Well, since then it's been elaborated much more completely and, indeed, in 1987 I published a book called Neural Darwinism. Well, that released a bit of a storm and I found out that, independent of its merits, if you want to have a lot of disturbance around you, theorize in biology. There's no doubt that it's a little bit different than in physics. In any case the book gave a much more extensive analysis of the situation from more points of view and of the developing theory, and it also of course looked for evidence to support the theory. Now, as you know, there's no way you can prove a theory in science; there's only a way you can perhaps disprove it. And so far I'm happy to report the theory hasn't been disproven. I personally believe it is terribly important to have that theory because, unlike the other organs that develop, as complex as they are; say the kidney or the liver, the brain is after all giving rise to these amazing properties of knowledge, consciousness, all of the philosophical notions etc., etc., epistemology, how you know, how it all goes together, language. So how does this all go together in this disparate mess? There are so many different levels of organization in that brain that you're struck through with awe when you really look at the complexity of it.

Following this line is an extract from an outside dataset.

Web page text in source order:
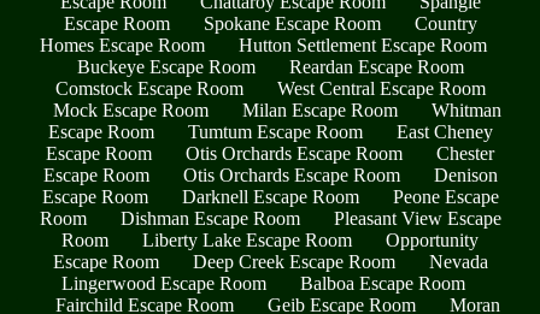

Well, the position I took on the theory was this: that maybe we can't prove it, because you can't do that with a scientific theory, but at least we can show it's self-consistent. And so, as a result of that, my colleagues and I have run a series of brain models. We've made models of these different processes that I talked about, and shown that at least the theory is self-consistent. If you try to express a theory like this just in words, the complexity is not embedded. You've got to go into details and see how that goes, and in a series of publications we did just that. Again you notice the word ‘we’ because in fact I've been fortunate to be joined by a number of people, particularly at this institute, who are interested in this issue.

US biologist Gerald Edelman (1929-2014) successfully constructed a precise model of an antibody, a protein used by the body to neutralise harmful bacteria or viruses and it was this work that won him the Nobel Prize in Physiology or Medicine in 1972 jointly with Rodney R Porter. He then turned his attention to neuroscience, focusing on neural Darwinism, an influential theory of brain function.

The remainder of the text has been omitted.